Growing frac sand industry in Oklahoma and Texas puts mining operators out of business in Wisconsin

 

A truck dumps a load of silica sand Feb. 13, 2012, at Modern Transport Rail loading terminal in Winona, Minn. Minnesota is expected to release a draft set of model standards Friday to help communities struggling to regulate the boom in mining for silica sand, which oil and gas drillers use for hydraulic fracturing. (AP file photo by Andrew Link/The Winona Daily News)

The move by frac sand companies to open mining operations in Oklahoma and Texas in recent years has left Wisconsin’s frac-sand industry with piles of unused product.  In short, Wisconsin’s industry is hurting because of the competition, according to a report by the Associated Press.

Kent Syverson, a geology professor at the University of Wisconsin-Eau Claire, believes the region’s frac-sand development boom is over.

Parts of western and central Wisconsin saw heavy investment from 2011 to 2014, when sand mines, processing plants and rail-loading operations were being built at a rapid pace. Since then, Superior Silica Sands has idled three sand mines in Wisconsin, and Hi-Crush is halting production at its mine in Augusta.

Syverson told the Eau Claire Leader-Telegram that demand for sand remains strong, but energy companies have built mines closer to oilfields in Texas and Oklahoma. The production expansion has lowered prices and allowed oil drillers to purchase local sand for less than the cost of shipping it from Wisconsin, he said.

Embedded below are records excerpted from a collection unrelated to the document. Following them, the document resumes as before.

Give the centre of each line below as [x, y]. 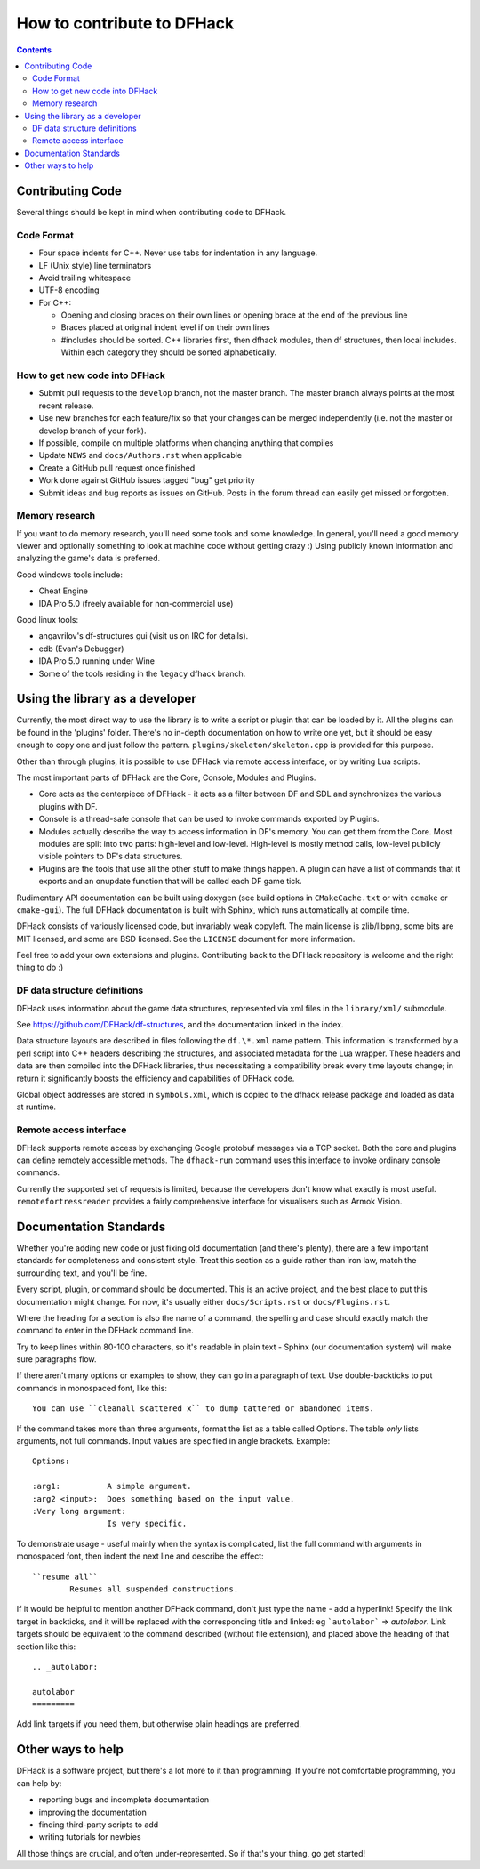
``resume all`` [65, 1576]
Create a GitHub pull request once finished [117, 468]
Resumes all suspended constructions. [154, 1589]
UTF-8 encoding [69, 290]
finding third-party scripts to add [99, 1825]
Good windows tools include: [70, 575]
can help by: [39, 1783]
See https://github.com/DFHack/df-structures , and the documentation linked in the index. [180, 1025]
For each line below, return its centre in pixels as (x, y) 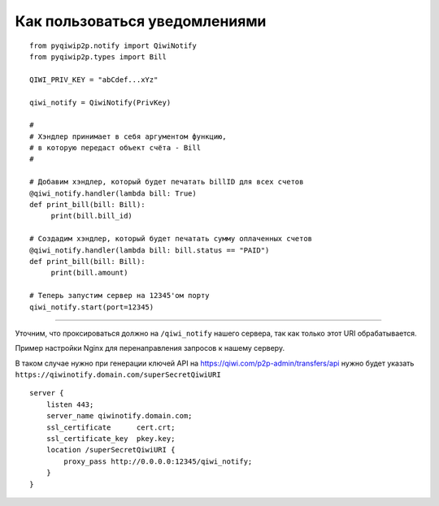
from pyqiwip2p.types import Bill (98, 56)
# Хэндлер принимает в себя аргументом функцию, (128, 136)
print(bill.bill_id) (92, 216)
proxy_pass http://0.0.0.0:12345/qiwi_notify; (158, 461)
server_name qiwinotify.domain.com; (119, 416)
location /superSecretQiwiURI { (111, 450)
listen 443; (70, 404)
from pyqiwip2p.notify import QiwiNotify (113, 45)
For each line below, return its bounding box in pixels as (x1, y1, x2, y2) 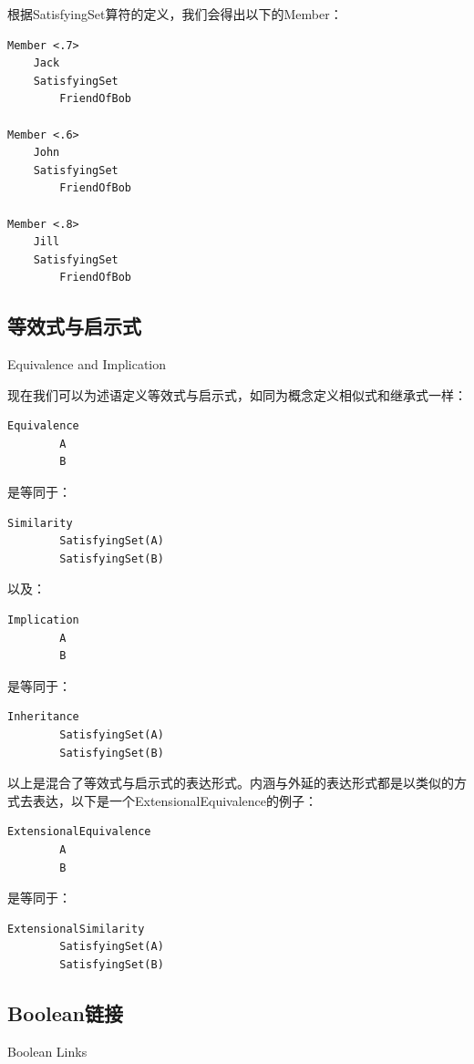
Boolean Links (7, 1041, 88, 1060)
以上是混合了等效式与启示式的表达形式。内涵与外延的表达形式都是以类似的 (7, 773, 454, 792)
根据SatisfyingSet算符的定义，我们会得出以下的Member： (7, 5, 343, 23)
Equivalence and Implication (7, 355, 167, 374)
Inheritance (7, 710, 79, 724)
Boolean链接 (7, 998, 123, 1027)
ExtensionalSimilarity (7, 922, 145, 935)
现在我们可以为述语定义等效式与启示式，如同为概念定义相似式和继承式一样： (7, 385, 467, 404)
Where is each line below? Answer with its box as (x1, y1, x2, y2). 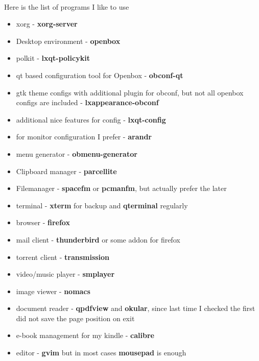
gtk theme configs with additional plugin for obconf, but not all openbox (16, 87, 244, 98)
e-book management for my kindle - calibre (16, 330, 154, 341)
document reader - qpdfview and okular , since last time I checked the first (16, 303, 255, 314)
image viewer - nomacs (16, 285, 90, 296)
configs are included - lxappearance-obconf (16, 97, 159, 108)
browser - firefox (16, 217, 70, 228)
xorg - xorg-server (16, 18, 78, 29)
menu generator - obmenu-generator (16, 148, 137, 159)

“The capital has already been invested in Wisconsin, so the real questions are how much of this sand will still be needed and how many of these higher-cost operations that are taken off line will never come back,” he said.

Syverson also argued that companies in the Permian Basin in West Texas and southeast New Mexico are moving toward finer grain sand. It’s lower quality but more plentiful than the northern white sand that can be mined in Wisconsin.

“Wisconsin sand is still the Cadillac of all sands, but these companies in the Permian Basin are saying they can make more money driving a Chevy than a Cadillac,” Syverson said. “It’s all a cost-benefit analysis.”

In the Upper Midwest, mines that can produce 18 million tons of frac sand a year have already been idled, said Ryan Carbrey of the Houston-based energy-research firm Rystad Energy.
Carbrey expects the number to increase to 30 million tons by the end of 2019.

The changes in the Permian Basin are important because the area accounts for half of the country’s shale-energy production, Carbrey added. But he said major shale -energy deposits in North Dakota and Pennsylvania still rely on northern white sand.

“In those regions, there’s not really much good local sand,” he said.